During the prosecutions, courts hearing cases against postal employees "were not told of 29 bugs identified as early as 1999 in the system it built," The Guardian wrote in a summary of Patterson's testimony today.
Asked by the lead counsel of the public inquiry, Jason Beer KC, whether he agreed that this was shameful, Patterson, who has worked at the company for 14 years, said: "That would be one word I would use.
A Financial Times article said that the public inquiry "heard in December last year that the Post Office's lawyers had rewritten Fujitsu witness statements."
Earlier this week, Patterson told UK Parliament members that "Fujitsu would like to apologize for our part in this appalling miscarriage of justice.
Post Office Minister Kevin Hollinrake, the MP for Thirsk and Malton, told the BBC that his "number one priority" is to "try and get compensation and get answers for people."
The original article contains 736 words, the summary contains 181 words.
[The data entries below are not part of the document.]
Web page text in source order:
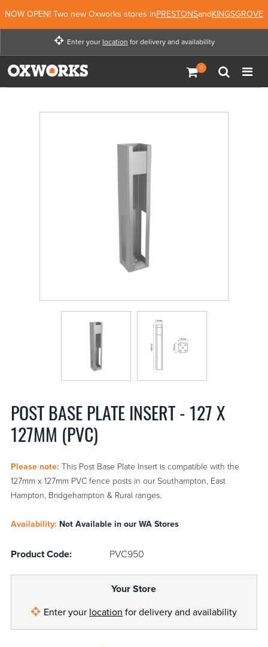
NOW OPEN! Two new Oxworks stores inPRESTONSandKINGSGROVE
Enter your location
Enter your location for
delivery and availability
for delivery and availability
POST BASE PLATE INSERT - 127 X
127MM (PVC)
Please note:This Post Base Plate Insert is compatible with the
127mm x 127mm PVC fence posts in our Southampton, East
Hampton, Bridgehampton & Rural ranges.
Availability: Not Available in our WA Stores
Product Code: PVC950
Your Store
Enter your location for delivery and availability
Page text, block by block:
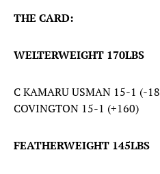
THE CARD:
WELTERWEIGHT 170LBS
C KAMARU USMAN 15-1 (-
COVINGTON 15-1 (+160)
FEATHERWEIGHT 145LBS
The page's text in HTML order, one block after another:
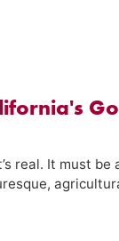
real. It must be
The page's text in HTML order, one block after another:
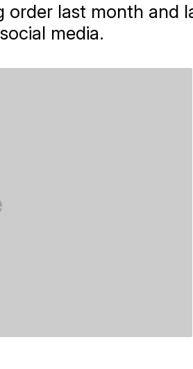
order last month and
media.
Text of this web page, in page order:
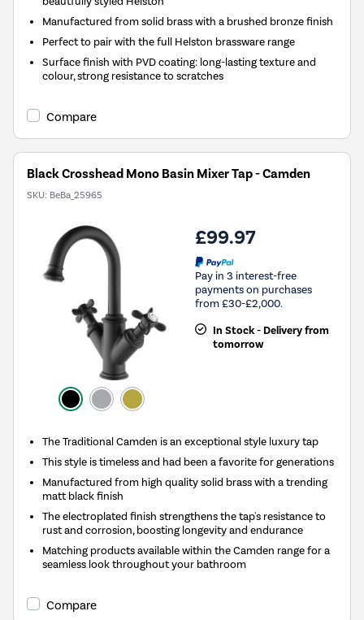
Manufactured from solid brass with a brushed bronze finish
Perfect to pair with the full Helston brassware range
Surface finish with PVD coating: long-lasting texture and
colour, strong resistance to scratches
Compare
Black Crosshead Mono Basin Mixer Tap - Camden
SKU: BeBa_25965
£99.97
Pay in 3 interest-free
payments on purchases
from £30-£2,000.
In Stock - Delivery from
tomorrow
The Traditional Camden is an exceptional style luxury tap
This style is timeless and had been a favorite for generations
Manufactured from high quality solid brass with a trending
matt black finish
The electroplated finish strengthens the tap's resistance to
rust and corrosion, boosting longevity and endurance
Matching products available within the Camden range for a
seamless look throughout your bathroom
Compare
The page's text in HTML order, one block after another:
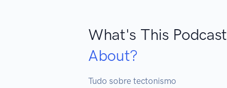
What's This Podcast
About?
Tudo sobre tectonismo
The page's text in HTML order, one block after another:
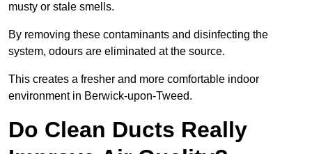
musty or stale smells.
By removing these contaminants and disinfecting the
system, odours are eliminated at the source.
This creates a fresher and more comfortable indoor
environment in Berwick-upon-Tweed.
Do Clean Ducts Really
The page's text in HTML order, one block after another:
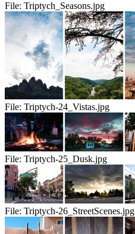
File: Triptych_Seasons.jpg
File: Triptych-24_Vistas.jpg
File: Triptych-25_Dusk.jpg
File: Triptych-26_StreetScenes.jpg
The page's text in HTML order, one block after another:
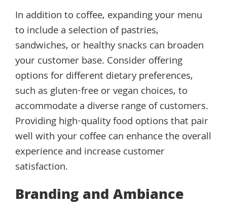
In addition to coffee, expanding your menu
to include a selection of pastries,
sandwiches, or healthy snacks can broaden
your customer base. Consider offering
options for different dietary preferences,
such as gluten-free or vegan choices, to
accommodate a diverse range of customers.
Providing high-quality food options that pair
well with your coffee can enhance the overall
experience and increase customer
satisfaction.
Branding and Ambiance
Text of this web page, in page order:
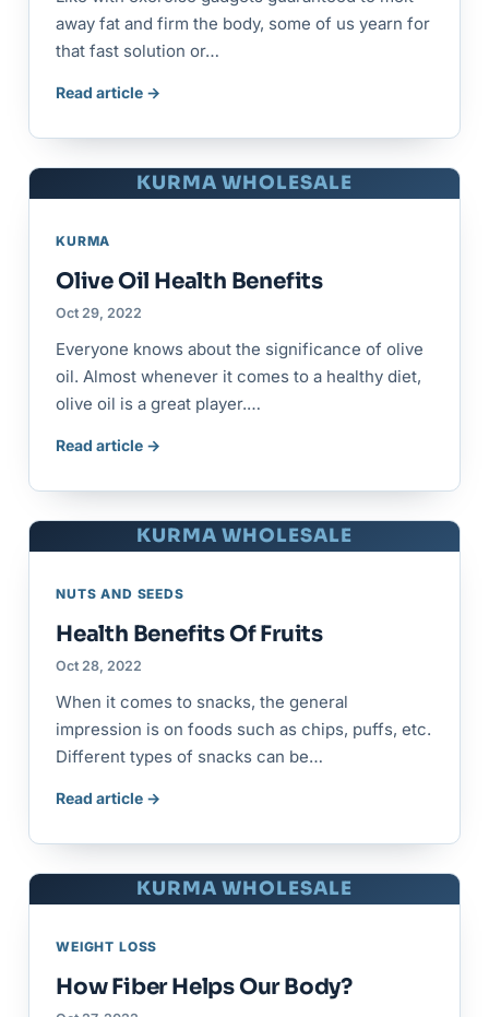
away fat and firm the body, some of us yearn for
that fast solution or…
Read article →
KURMA WHOLESALE
KURMA
Olive Oil Health Benefits
Oct 29, 2022
Everyone knows about the significance of olive
oil. Almost whenever it comes to a healthy diet,
olive oil is a great player.…
Read article →
KURMA WHOLESALE
NUTS AND SEEDS
Health Benefits Of Fruits
Oct 28, 2022
When it comes to snacks, the general
impression is on foods such as chips, puffs, etc.
Different types of snacks can be…
Read article →
KURMA WHOLESALE
WEIGHT LOSS
How Fiber Helps Our Body?
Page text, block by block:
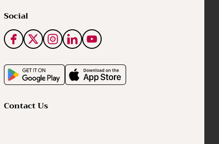
Social
Contact Us
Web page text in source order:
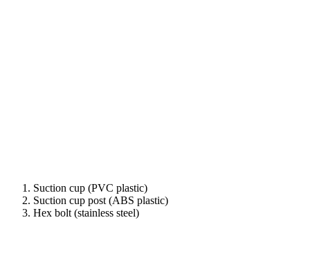
Suction cup (PVC plastic)
Suction cup post (ABS plastic)
Hex bolt (stainless steel)
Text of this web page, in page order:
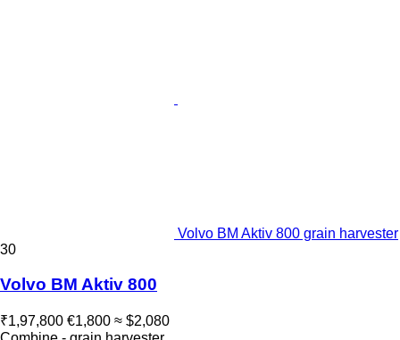
Volvo BM Aktiv 800 grain harvester
30
Volvo BM Aktiv 800
₹1,97,800 €1,800 ≈ $2,080
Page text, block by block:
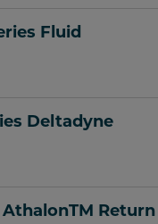
Fluid
Deltadyne
AthalonTM Return
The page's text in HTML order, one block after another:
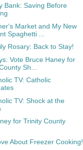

Saved 75%. I'm a bot and I'm open source!
This is the UK, not the US. There will be little to no fallout from this, and the victims will be threatened with consequences for speaking out.
In the us basically nothing would happen either lol
There would be a class action lawsuit where lawyers take two thirds of the settlement and those affected would get enough for a fancy Starbucks coffee.
And, of course, they would be shamed for how they spent it and told thats why people are poor.
Class action lawsuits usually give about a third to the lawyers, and the rest is divided between the plaintiffs, so most of them get 10 or 20 bucks.